(PROVIDED DATA begins)
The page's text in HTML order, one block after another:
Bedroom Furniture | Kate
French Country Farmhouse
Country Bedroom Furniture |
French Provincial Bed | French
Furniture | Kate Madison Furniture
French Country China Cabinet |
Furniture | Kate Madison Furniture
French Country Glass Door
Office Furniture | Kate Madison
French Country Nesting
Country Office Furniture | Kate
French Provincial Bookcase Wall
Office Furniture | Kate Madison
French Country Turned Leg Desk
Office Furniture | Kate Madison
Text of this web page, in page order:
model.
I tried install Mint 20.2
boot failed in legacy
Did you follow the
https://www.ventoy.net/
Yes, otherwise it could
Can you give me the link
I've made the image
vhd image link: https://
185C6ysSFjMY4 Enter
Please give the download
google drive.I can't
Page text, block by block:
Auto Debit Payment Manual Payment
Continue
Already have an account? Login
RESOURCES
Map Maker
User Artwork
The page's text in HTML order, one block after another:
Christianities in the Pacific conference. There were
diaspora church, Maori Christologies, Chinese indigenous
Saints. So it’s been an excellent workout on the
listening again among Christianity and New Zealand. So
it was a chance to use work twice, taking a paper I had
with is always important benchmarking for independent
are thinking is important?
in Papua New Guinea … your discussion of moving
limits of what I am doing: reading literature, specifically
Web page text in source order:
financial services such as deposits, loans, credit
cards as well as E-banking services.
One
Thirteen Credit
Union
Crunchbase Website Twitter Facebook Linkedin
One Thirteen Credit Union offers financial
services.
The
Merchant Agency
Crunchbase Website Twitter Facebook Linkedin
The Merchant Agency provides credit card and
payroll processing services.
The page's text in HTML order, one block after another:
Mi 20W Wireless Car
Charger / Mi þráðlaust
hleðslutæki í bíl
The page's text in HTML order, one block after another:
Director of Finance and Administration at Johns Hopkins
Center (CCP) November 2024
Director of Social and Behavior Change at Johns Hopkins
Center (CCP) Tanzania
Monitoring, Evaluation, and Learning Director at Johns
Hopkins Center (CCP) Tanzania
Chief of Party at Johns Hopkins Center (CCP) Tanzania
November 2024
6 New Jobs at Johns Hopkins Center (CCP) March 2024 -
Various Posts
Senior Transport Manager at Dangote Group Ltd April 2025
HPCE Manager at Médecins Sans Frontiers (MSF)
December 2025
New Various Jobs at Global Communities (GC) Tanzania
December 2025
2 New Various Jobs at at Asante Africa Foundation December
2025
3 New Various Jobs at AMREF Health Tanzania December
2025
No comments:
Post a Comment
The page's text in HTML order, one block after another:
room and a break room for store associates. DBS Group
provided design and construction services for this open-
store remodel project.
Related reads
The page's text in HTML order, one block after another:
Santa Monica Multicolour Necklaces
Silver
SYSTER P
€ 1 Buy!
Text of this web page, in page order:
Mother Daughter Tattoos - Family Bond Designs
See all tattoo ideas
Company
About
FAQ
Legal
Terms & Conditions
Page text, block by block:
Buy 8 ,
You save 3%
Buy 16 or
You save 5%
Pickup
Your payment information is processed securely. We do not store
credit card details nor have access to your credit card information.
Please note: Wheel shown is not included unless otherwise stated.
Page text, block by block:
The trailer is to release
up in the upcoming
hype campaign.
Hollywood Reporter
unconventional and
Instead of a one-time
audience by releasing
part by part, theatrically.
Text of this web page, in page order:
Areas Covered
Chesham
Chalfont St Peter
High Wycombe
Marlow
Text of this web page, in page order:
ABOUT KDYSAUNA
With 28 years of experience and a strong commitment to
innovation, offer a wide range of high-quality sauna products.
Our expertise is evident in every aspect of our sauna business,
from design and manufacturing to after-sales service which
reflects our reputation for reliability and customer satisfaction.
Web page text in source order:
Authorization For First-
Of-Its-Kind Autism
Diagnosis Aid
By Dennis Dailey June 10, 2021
(PROVIDED DATA ends)
→ DIRECTIONS
The data must be transcribed in full. Every word stays the same.

→ ANSWER SPACE
The page's text in HTML order, one block after another:
Bedroom Furniture | Kate
French Country Farmhouse
Country Bedroom Furniture |
French Provincial Bed | French
Furniture | Kate Madison Furniture
French Country China Cabinet |
Furniture | Kate Madison Furniture
French Country Glass Door
Office Furniture | Kate Madison
French Country Nesting
Country Office Furniture | Kate
French Provincial Bookcase Wall
Office Furniture | Kate Madison
French Country Turned Leg Desk
Office Furniture | Kate Madison
Text of this web page, in page order:
model.
I tried install Mint 20.2
boot failed in legacy
Did you follow the
https://www.ventoy.net/
Yes, otherwise it could
Can you give me the link
I've made the image
vhd image link: https://
185C6ysSFjMY4 Enter
Please give the download
google drive.I can't
Page text, block by block:
Auto Debit Payment Manual Payment
Continue
Already have an account? Login
RESOURCES
Map Maker
User Artwork
The page's text in HTML order, one block after another:
Christianities in the Pacific conference. There were
diaspora church, Maori Christologies, Chinese indigenous
Saints. So it’s been an excellent workout on the
listening again among Christianity and New Zealand. So
it was a chance to use work twice, taking a paper I had
with is always important benchmarking for independent
are thinking is important?
in Papua New Guinea … your discussion of moving
limits of what I am doing: reading literature, specifically
Web page text in source order:
financial services such as deposits, loans, credit
cards as well as E-banking services.
One
Thirteen Credit
Union
Crunchbase Website Twitter Facebook Linkedin
One Thirteen Credit Union offers financial
services.
The
Merchant Agency
Crunchbase Website Twitter Facebook Linkedin
The Merchant Agency provides credit card and
payroll processing services.
The page's text in HTML order, one block after another:
Mi 20W Wireless Car
Charger / Mi þráðlaust
hleðslutæki í bíl
The page's text in HTML order, one block after another:
Director of Finance and Administration at Johns Hopkins
Center (CCP) November 2024
Director of Social and Behavior Change at Johns Hopkins
Center (CCP) Tanzania
Monitoring, Evaluation, and Learning Director at Johns
Hopkins Center (CCP) Tanzania
Chief of Party at Johns Hopkins Center (CCP) Tanzania
November 2024
6 New Jobs at Johns Hopkins Center (CCP) March 2024 -
Various Posts
Senior Transport Manager at Dangote Group Ltd April 2025
HPCE Manager at Médecins Sans Frontiers (MSF)
December 2025
New Various Jobs at Global Communities (GC) Tanzania
December 2025
2 New Various Jobs at at Asante Africa Foundation December
2025
3 New Various Jobs at AMREF Health Tanzania December
2025
No comments:
Post a Comment
The page's text in HTML order, one block after another:
room and a break room for store associates. DBS Group
provided design and construction services for this open-
store remodel project.
Related reads
The page's text in HTML order, one block after another:
Santa Monica Multicolour Necklaces
Silver
SYSTER P
€ 1 Buy!
Text of this web page, in page order:
Mother Daughter Tattoos - Family Bond Designs
See all tattoo ideas
Company
About
FAQ
Legal
Terms & Conditions
Page text, block by block:
Buy 8 ,
You save 3%
Buy 16 or
You save 5%
Pickup
Your payment information is processed securely. We do not store
credit card details nor have access to your credit card information.
Please note: Wheel shown is not included unless otherwise stated.
Page text, block by block:
The trailer is to release
up in the upcoming
hype campaign.
Hollywood Reporter
unconventional and
Instead of a one-time
audience by releasing
part by part, theatrically.
Text of this web page, in page order:
Areas Covered
Chesham
Chalfont St Peter
High Wycombe
Marlow
Text of this web page, in page order:
ABOUT KDYSAUNA
With 28 years of experience and a strong commitment to
innovation, offer a wide range of high-quality sauna products.
Our expertise is evident in every aspect of our sauna business,
from design and manufacturing to after-sales service which
reflects our reputation for reliability and customer satisfaction.
Web page text in source order:
Authorization For First-
Of-Its-Kind Autism
Diagnosis Aid
By Dennis Dailey June 10, 2021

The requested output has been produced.